C’est là une bonne raison de poser la question de l’insertion professionnelle des études de philosophie, même si ce n’est pas la seule. Il y a aussi la raréfaction des postes au concours de recrutement de l’enseignement secondaire, mais aussi la formidable dégradation des conditions d’exercice du métier d’enseignant. Il m’est devenu difficile de conseiller à un étudiant de passer le concours (de plus en plus difficile) sans lui avoir demandé s’il était au fait de ce qui l’attendait réellement : un métier de plus en plus dur. Mais il y a aussi une conviction : celle que la formation de philosophie est excellente, solide et efficace ; et qu’elle constitue une socle remarquable pour une spécialisation professionnelle future. Il n’est donc pas question de modifier cette formation pour l’adapter aux exigences du marché, mais de faire en sorte que les médiations soient assurées pour que les étudiants qui en disposent puissent se manifester à leur juste valeur. La prise en compte de l’insertion professionnelle des étudiants de philosophie ne doit pas conduire à retirer quoi que ce soit à la formation, mais à lui ajouter ces éléments facilitateurs.

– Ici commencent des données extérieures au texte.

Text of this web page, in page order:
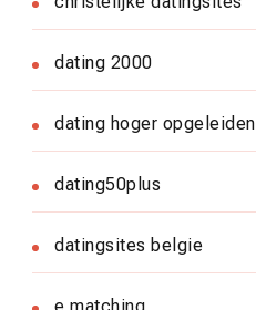
dating 2000
dating hoger opgeleiden
dating50plus
datingsites belgie
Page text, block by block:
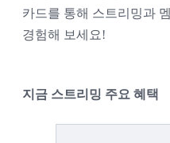
카드를 통해 스트리밍과
경험해 보세요!
지금 스트리밍 주요 혜택
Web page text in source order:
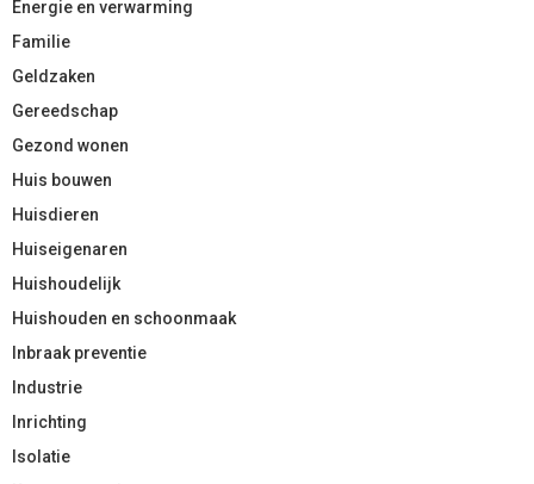
Energie en verwarming
Familie
Geldzaken
Gereedschap
Gezond wonen
Huis bouwen
Huisdieren
Huiseigenaren
Huishoudelijk
Huishouden en schoonmaak
Inbraak preventie
Industrie
Inrichting
Isolatie
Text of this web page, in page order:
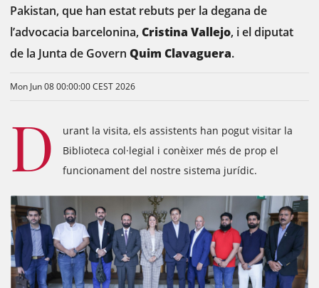
Pakistan, que han estat rebuts per la degana de
l’advocacia barcelonina, Cristina Vallejo, i el diputat
de la Junta de Govern Quim Clavaguera.
Mon Jun 08 00:00:00 CEST 2026
D
urant la visita, els assistents han pogut visitar la
Biblioteca col·legial i conèixer més de prop el
funcionament del nostre sistema jurídic.
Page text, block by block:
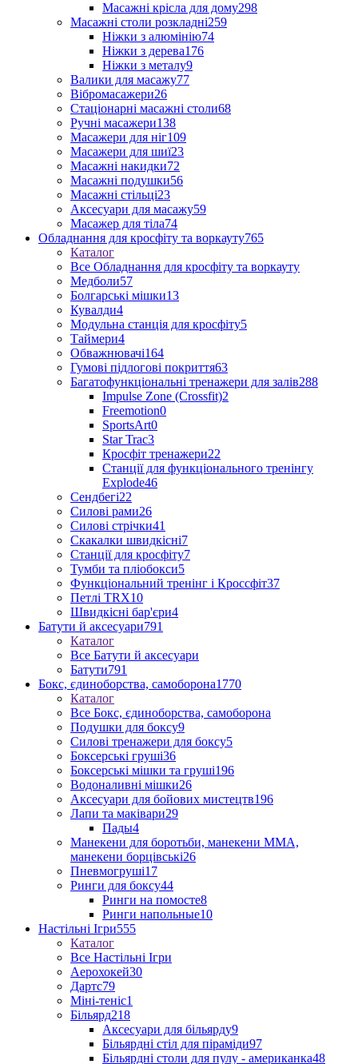
Масажні крісла для дому298
Масажні столи розкладні259
Ніжки з алюмінію74
Ніжки з дерева176
Ніжки з металу9
Валики для масажу77
Вібромасажери26
Стаціонарні масажні столи68
Ручні масажери138
Масажери для ніг109
Масажери для шиї23
Масажні накидки72
Масажні подушки56
Масажні стільці23
Аксесуари для масажу59
Масажер для тіла74
Обладнання для кросфіту та воркауту765
Каталог
Все Обладнання для кросфіту та воркауту
Медболи57
Болгарські мішки13
Кувалди4
Модульна станція для кросфіту5
Таймери4
Обважнювачі164
Гумові підлогові покриття63
Багатофункціональні тренажери для залів288
Impulse Zone (Crossfit)2
Freemotion0
SportsArt0
Star Trac3
Кросфіт тренажери22
Станції для функціонального тренінгу
Explode46
Сендбегі22
Силові рами26
Силові стрічки41
Скакалки швидкісні7
Станції для кросфіту7
Тумби та пліобокси5
Функціональний тренінг і Кроссфіт37
Петлі TRX10
Швидкісні бар'єри4
Батути й аксесуари791
Каталог
Все Батути й аксесуари
Батути791
Бокс, єдиноборства, самоборона1770
Каталог
Все Бокс, єдиноборства, самоборона
Подушки для боксу9
Силові тренажери для боксу5
Боксерські груші36
Боксерські мішки та груші196
Водоналивні мішки26
Аксесуари для бойових мистецтв196
Лапи та маківари29
Пады4
Манекени для боротьби, манекени ММА,
манекени борцівські26
Пневмогруші17
Ринги для боксу44
Ринги на помосте8
Ринги напольные10
Настільні Ігри555
Каталог
Все Настільні Ігри
Аерохокей30
Дартс79
Міні-теніс1
Більярд218
Аксесуари для більярду9
Більярдні стіл для піраміди97
Більярдні столи для пулу - американка48
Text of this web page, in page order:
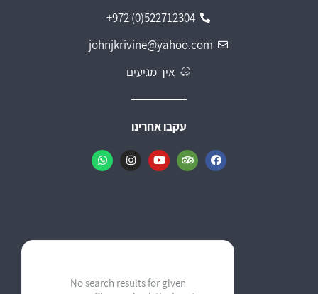
+972 (0)522712304
johnjkrivine@yahoo.com
איך מגיעים
עקבו אחרינו
No search results for given
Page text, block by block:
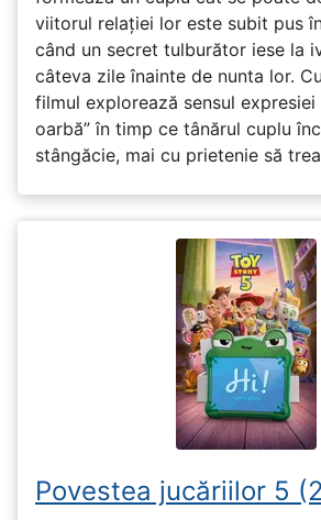
viitorul relației lor este subit pus
când un secret tulburător iese la
câteva zile înainte de nunta lor.
filmul explorează sensul expresiei
oarbă” în timp ce tânărul cuplu
stângăcie, mai cu prietenie să
Povestea jucăriilor 5
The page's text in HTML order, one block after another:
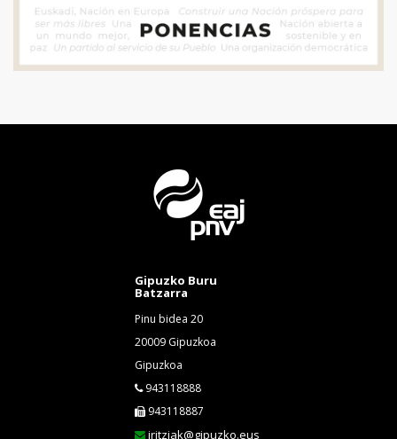
Gipuzko Buru
Batzarra
Pinu bidea 20
20009 Gipuzkoa
Gipuzkoa
943118888
943118887
iritziak@gipuzko.eus
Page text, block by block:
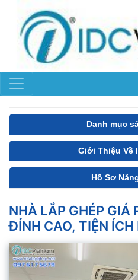
Danh mục
Giới Thiệu Về
Hồ Sơ
NHÀ LẮP GHÉP GIÁ
ĐỈNH CAO, TIỆN
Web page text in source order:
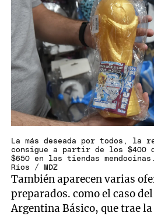
La más deseada por todos, la
consigue a partir de los $400
$650 en las tiendas
Ríos / MDZ
También aparecen varias
preparados. como el caso
Argentina Básico, que trae
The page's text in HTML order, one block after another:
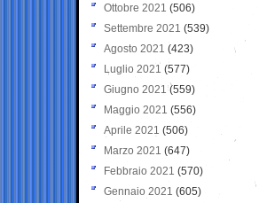
Ottobre 2021 (506)
Settembre 2021 (539)
Agosto 2021 (423)
Luglio 2021 (577)
Giugno 2021(559)
Maggio 2021 (556)
Aprile 2021 (506)
Marzo 2021 (647)
Febbraio 2021 (570)
Gennaio 2021 (605)
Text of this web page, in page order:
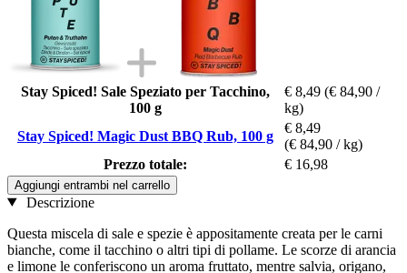
Stay Spiced! Sale Speziato per Tacchino,
100 g
€ 8,49 (€ 84,90 /
kg)
Stay Spiced! Magic Dust BBQ Rub, 100 g
€ 8,49
(€ 84,90 / kg)
Prezzo totale:
€ 16,98
Aggiungi entrambi nel carrello
Descrizione
Questa miscela di sale e spezie è appositamente creata per le carni
bianche, come il tacchino o altri tipi di pollame. Le scorze di arancia
e limone le conferiscono un aroma fruttato, mentre salvia, origano,

Cela requiert de repenser à la fois l’entrée et la sortie du cursus de philosophie. L’entrée, parce que le bac étant ce qu’il est, il faut bien reconnaître que les étudiants arrivants n’ont pas la maîtrise des fondamentaux en matière d’expression écrite et orale, ni de culture générale. La sortie, parce que les horizons professionnels de nos étudiants se sont désormais diversifiés et qu’il faut leur permettre d’aller les conquérir avec le maximum d’atouts. Cet engagement et cette responsabilité à l’égard de nos étudiants sortants sera la meilleure manière d’en convaincre d’autres d’entrer dans notre formation. Faute de quoi elle sera condamnée à dépérir, tout en restant, bien sûr, droite dans ses bottes, dernière résistante contre la réalité du monde.
Il y a quelques années, un collègue inspecteur général, André Pessel, pour ne pas le nommer, réagissait avec effroi aux prestations des candidats à l’oral de l’agrégation. « On en vient à se demander, disait-il : ces étudiants font-il de la philosophie pour penser le réel ou pour le fuir » ! L’exigence demeure entière aujourd’hui.